Top of Supplied records

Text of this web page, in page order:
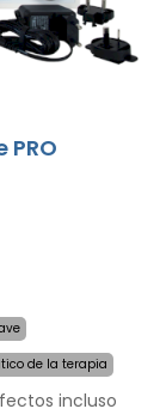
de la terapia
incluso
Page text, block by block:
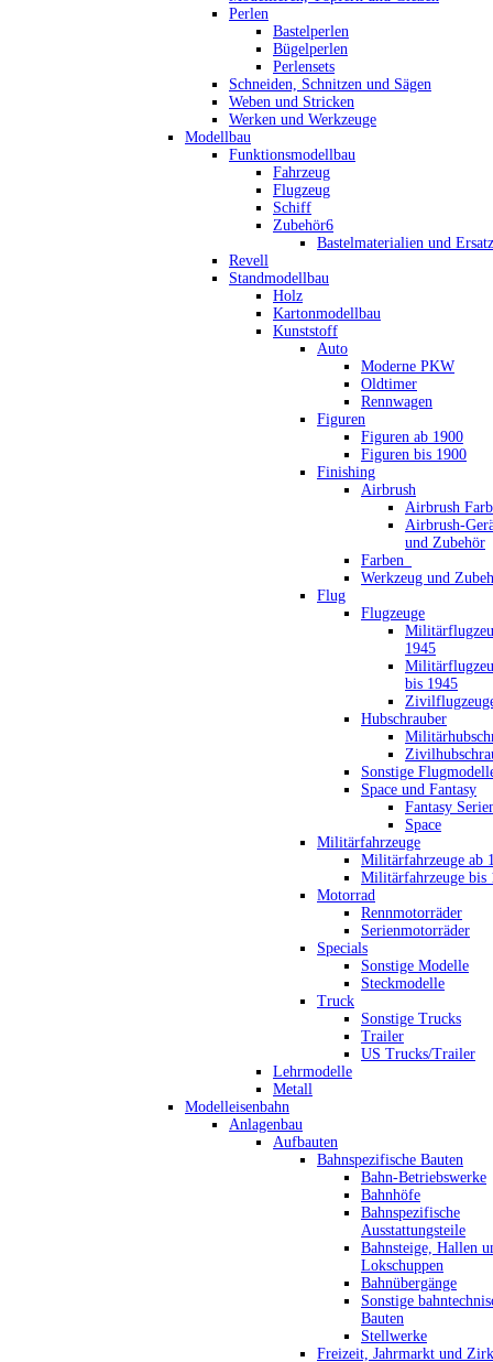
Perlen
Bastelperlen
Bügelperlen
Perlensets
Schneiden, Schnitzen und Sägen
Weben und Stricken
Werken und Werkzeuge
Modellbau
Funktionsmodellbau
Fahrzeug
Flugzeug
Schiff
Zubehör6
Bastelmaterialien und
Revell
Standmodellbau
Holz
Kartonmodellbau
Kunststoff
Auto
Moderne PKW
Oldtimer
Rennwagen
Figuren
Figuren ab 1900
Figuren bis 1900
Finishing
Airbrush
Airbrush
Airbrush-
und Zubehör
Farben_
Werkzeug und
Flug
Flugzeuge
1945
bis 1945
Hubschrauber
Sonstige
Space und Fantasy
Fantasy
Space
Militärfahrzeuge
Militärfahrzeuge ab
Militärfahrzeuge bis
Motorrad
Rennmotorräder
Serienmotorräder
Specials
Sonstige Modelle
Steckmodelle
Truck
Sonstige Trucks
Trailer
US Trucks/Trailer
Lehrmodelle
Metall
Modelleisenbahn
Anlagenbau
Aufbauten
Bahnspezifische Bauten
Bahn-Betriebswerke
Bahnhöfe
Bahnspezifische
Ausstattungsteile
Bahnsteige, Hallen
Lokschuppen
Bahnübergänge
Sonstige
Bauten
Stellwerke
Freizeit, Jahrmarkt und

Bottom of Supplied records

→ **Exercise requirements**:
I would like you to report every line in the listing above that contains "Bahnspezifische".

→ **Result below**:
Bahnspezifische Bauten
Bahnspezifische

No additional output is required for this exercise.